What is needed: If a line in the data below holds the word "Tchaikovsky", copy it.

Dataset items
=== Begin Enclosure ===
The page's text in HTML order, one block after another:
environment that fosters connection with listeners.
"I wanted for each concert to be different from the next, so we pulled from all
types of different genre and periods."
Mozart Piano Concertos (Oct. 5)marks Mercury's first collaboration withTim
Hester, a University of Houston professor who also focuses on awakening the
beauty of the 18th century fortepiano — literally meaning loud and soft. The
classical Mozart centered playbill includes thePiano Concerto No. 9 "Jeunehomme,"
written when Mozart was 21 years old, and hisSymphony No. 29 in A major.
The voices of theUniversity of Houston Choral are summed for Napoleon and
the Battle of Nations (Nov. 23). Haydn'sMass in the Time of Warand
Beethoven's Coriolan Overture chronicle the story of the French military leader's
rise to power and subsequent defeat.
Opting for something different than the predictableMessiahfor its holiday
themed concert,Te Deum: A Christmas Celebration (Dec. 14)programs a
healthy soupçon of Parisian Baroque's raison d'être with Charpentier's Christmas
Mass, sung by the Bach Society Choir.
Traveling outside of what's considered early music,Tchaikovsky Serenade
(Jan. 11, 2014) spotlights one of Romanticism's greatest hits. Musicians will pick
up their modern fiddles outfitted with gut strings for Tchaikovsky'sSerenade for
=== End Enclosure ===
Final answer:
Traveling outside of what's considered early music,Tchaikovsky Serenade
up their modern fiddles outfitted with gut strings for Tchaikovsky'sSerenade for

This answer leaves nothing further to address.